**TASK OBJECTIVE**
Each entry should be copied as it stands, leaving the pictures behind.

══════════

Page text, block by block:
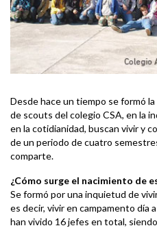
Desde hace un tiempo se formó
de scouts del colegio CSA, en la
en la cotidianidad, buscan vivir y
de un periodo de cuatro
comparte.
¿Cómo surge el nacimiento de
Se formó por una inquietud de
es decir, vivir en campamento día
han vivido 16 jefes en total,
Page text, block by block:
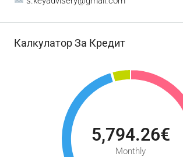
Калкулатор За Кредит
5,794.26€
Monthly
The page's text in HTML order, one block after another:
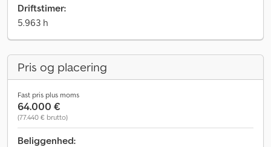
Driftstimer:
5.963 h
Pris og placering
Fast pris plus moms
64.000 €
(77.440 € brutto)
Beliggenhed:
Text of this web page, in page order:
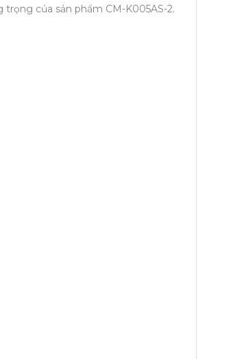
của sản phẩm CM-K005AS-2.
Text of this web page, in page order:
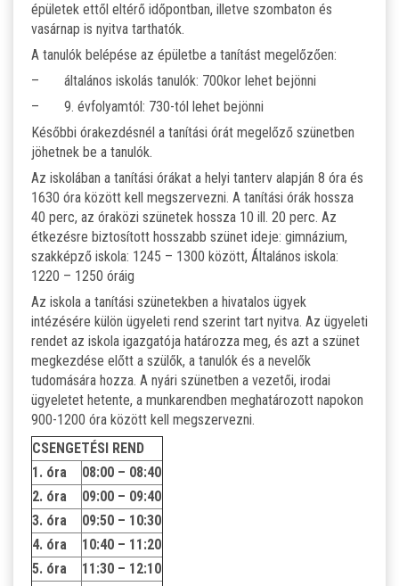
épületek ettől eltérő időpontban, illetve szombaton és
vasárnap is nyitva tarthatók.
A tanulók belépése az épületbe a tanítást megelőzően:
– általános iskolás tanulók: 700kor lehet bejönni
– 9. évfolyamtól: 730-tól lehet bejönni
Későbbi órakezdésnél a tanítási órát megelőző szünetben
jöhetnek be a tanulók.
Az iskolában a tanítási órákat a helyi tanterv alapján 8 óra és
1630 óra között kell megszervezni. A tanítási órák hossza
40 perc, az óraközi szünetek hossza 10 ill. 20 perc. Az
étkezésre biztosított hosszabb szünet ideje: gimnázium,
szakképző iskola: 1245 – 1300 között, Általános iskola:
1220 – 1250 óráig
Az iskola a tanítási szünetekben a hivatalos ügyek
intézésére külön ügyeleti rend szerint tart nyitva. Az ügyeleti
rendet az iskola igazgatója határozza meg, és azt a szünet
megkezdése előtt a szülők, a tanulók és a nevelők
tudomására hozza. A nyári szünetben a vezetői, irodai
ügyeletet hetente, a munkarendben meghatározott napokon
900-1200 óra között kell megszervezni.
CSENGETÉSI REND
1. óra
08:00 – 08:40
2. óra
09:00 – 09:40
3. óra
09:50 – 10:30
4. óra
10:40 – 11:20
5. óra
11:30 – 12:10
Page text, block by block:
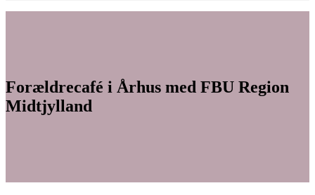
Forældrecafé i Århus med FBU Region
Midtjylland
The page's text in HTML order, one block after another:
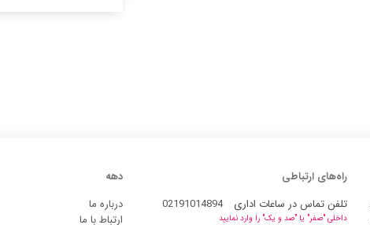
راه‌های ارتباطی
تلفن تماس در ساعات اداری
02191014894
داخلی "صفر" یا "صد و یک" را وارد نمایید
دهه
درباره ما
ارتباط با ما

══════════

**OUTPUT OF THE EXERCISE**
Page text, block by block:
Desde hace un tiempo se formó
de scouts del colegio CSA, en la
en la cotidianidad, buscan vivir y
de un periodo de cuatro
comparte.
¿Cómo surge el nacimiento de
Se formó por una inquietud de
es decir, vivir en campamento día
han vivido 16 jefes en total,
Page text, block by block:
Калкулатор За Кредит
5,794.26€
Monthly
The page's text in HTML order, one block after another:
Driftstimer:
5.963 h
Pris og placering
Fast pris plus moms
64.000 €
(77.440 € brutto)
Beliggenhed:
Text of this web page, in page order:
của sản phẩm CM-K005AS-2.
Text of this web page, in page order:
épületek ettől eltérő időpontban, illetve szombaton és
vasárnap is nyitva tarthatók.
A tanulók belépése az épületbe a tanítást megelőzően:
– általános iskolás tanulók: 700kor lehet bejönni
– 9. évfolyamtól: 730-tól lehet bejönni
Későbbi órakezdésnél a tanítási órát megelőző szünetben
jöhetnek be a tanulók.
Az iskolában a tanítási órákat a helyi tanterv alapján 8 óra és
1630 óra között kell megszervezni. A tanítási órák hossza
40 perc, az óraközi szünetek hossza 10 ill. 20 perc. Az
étkezésre biztosított hosszabb szünet ideje: gimnázium,
szakképző iskola: 1245 – 1300 között, Általános iskola:
1220 – 1250 óráig
Az iskola a tanítási szünetekben a hivatalos ügyek
intézésére külön ügyeleti rend szerint tart nyitva. Az ügyeleti
rendet az iskola igazgatója határozza meg, és azt a szünet
megkezdése előtt a szülők, a tanulók és a nevelők
tudomására hozza. A nyári szünetben a vezetői, irodai
ügyeletet hetente, a munkarendben meghatározott napokon
900-1200 óra között kell megszervezni.
CSENGETÉSI REND
1. óra
08:00 – 08:40
2. óra
09:00 – 09:40
3. óra
09:50 – 10:30
4. óra
10:40 – 11:20
5. óra
11:30 – 12:10
Page text, block by block:
Forældrecafé i Århus med FBU Region
Midtjylland
The page's text in HTML order, one block after another:
راه‌های ارتباطی
تلفن تماس در ساعات اداری
02191014894
داخلی "صفر" یا "صد و یک" را وارد نمایید
دهه
درباره ما
ارتباط با ما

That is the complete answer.